残り三人、そんなタイミングで咲は動き出す。

傘牽はしまい、ゆっくりと。


「それにしてもシャンプラーは誤算でしたね……あんな文字通りの怪物になるとは……ですが優衣さんが倒してくれましたし、まぁ問題は無いでしょう。

もしかしたら他の者も同じような力を持っているかもしれませんが……その時になったら他の方が対処してくれるでしょう。それより早くやりたいですね」


咲は全力で來花を殺しに行く。兄である流がどれ程恨んでおり、殺そうとしていようが関係ない。ここだけは何があっても譲れないのだ。全員それを理解して放っているのだろう。

人生で最も憎んだ能力者への復讐である。ずっとずっと待ち遠しかった。流が記憶を取り戻したあの日から咲の目標は常に來花の殺害だったのだ。そのために様々な手法を盗んで来た。

恐らく咲が出来る事は全てやり尽くしたのだろう。ただやれる事を隈なく熟したとしても勝てるとは限らない。当然負けるつもりは無いのだが万が一負けた場合は潔く次の手段を取る事にしよう。


「あら、コトリバコも持たずして何をしに来たんですか」


住宅街に入った所で、前方から一人の男が歩いて来た。


「咲、お前は私を殺すつもりなのだろうが……私も既に後には引けない。魂までも殺すつもりはない。だからここで、息の根を止める」


「珍しく同意見ですね。しかも家族全員で」


ニッコリと微笑みながらそう言ったがその言葉には確実な棘が存在していたし、來花の心に突き刺さった。だが動じず戦闘体勢に入る。自分の子供になんて負けられないのだ、これから起こす革命に比べれば朝飯前のはずだ。

そう言い聞かせ、深呼吸をした。ゆっくりと体内の霊力を整える。速度を一定に、心地よいとさえ感じる程に。霊力を練り、放出する、体の糧にする。既に霊に近しい來花の動力源は体力であり、霊力を含まない攻撃は完全に無効化できるようにもなっている。

咲はうっすらとその雰囲気を感じ取り、傘牽を開く。


「行くぞ」


『呪・自身像』


最初から手加減は無いようだ。自身像が速攻を仕掛ける。だが咲は傘牽でガードし、それどころか生身一つで本体の來花に向かって突撃しようとする。すぐに自身像が鈴を投げ牽制する事によって動きを止めさせた。

咲は傘牽を拾って距離を取る。


「自身像が大分強くなったのですね。感心です、兄さんでも重ねていたんですか」


何も返答は無い。ただ素早い自身像が咲に攻撃を仕掛け、それをかわしながら少しずつ反撃で削って行くだけだ。咲も相当強くなっているのでこのままでは自身像がやられる。

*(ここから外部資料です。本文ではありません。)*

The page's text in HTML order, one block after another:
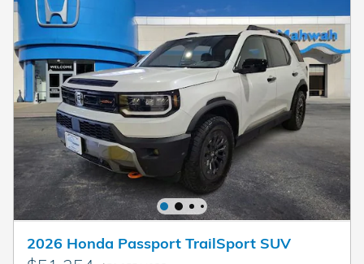
2026 Honda Passport TrailSport SUV
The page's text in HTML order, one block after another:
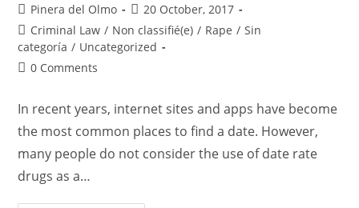
Post
author:
Pinera del Olmo
Post
published:
20 October, 2017
Post
category:
Criminal Law / Non classifié(e) / Rape / Sin
categoría / Uncategorized
Post0 Comments
In recent years, internet sites and apps have become
the most common places to find a date. However,
many people do not consider the use of date rate
drugs as a…

再度呼び出せば問題は無いのだが、底を知られたくない。呪とはショボい術と派手で強い術の差が激しい、なので來花の自身像がこの程度と思われて次に呼び出した時チャンスと思われるのはあまり良くない。なので自然に誤魔化しつつ、意識を逸らす。


『呪・重力』

『呪・剣進』


定番のコンボ、重力で動きを止めて剣進で貫く。ただ傘牽が開かれる。それだけではなく傘の先端から炎が飛び出してきた。自身像と來花は軽くかわしたが三本の剣は全て焼き尽くされた。

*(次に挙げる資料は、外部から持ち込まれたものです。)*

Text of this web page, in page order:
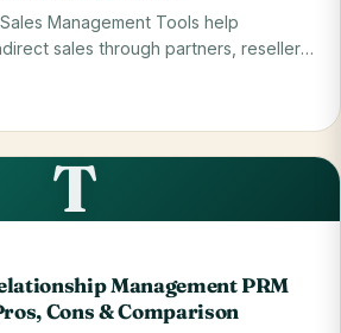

どうやら霊力で出来た炎らしい。そうなると來花がくらったらひとたまりもないだろう。やはり(キョウカ)が残した物の一つ、便利で強い武具だ。

ひとまず互いに距離を取り、見合う。

とても異質である。他の生徒会メンバーは躍起になって情報を伝える為身を粉にしてでも奮闘した。それなのに咲と來花の勝負はジットリとしていた互いに自分の事しか考えていないのが表情から見て取れる。それと同時にどちらがいつ致命傷を与えてもおかしくない緊迫感が心の隙間にねじ込まれる。


「生良さんから奪った干支霊は使わないのですか」


「あれは私の力では無く、京香の力の一端だ。咲に対して使用するのは違う、先程そう思っただけだ」


「そうですか。今更律儀にこちらの事を考えなくても結構ですのに……どうかTISに入ると言う人生で一番の悪手を反省し、活かして欲しかったですよ。本当に馬鹿なんですね、あなたと言う人間は」


「否定のしようも無いさ、私は馬鹿だ。京香がいてくれたからこそ生きていけた。今の私は生きた屍も同然、むしろ一度死んでいるしそれより酷い存在だろう。

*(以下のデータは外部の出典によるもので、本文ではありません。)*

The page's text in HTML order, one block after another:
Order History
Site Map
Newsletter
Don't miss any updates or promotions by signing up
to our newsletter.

ただ佐須魔に逆らおうと言う気にならないのだ。重要幹部や上、勿論下の仲間も裏切ろうと言う気持ちが、一切湧いて来ないんだ。ただそれだけだ」


「……それが意図的に仕組まれた感情だとしても?」


「どういう意味だ」


「リイカ・カルム。彼女に都合良く改変された…」


「違う。リイカが生まれる前から私はこうだった、彼女は何も…」


「変わろうとしなかった…いえ、変われなかったんでしょうね。私は生徒会会長になって様々な派遣を受けました、そして様々な人間を目の当たりにして来ました。その中で学んだ事の一つ、屑は何処まで行っても屑のままなんです。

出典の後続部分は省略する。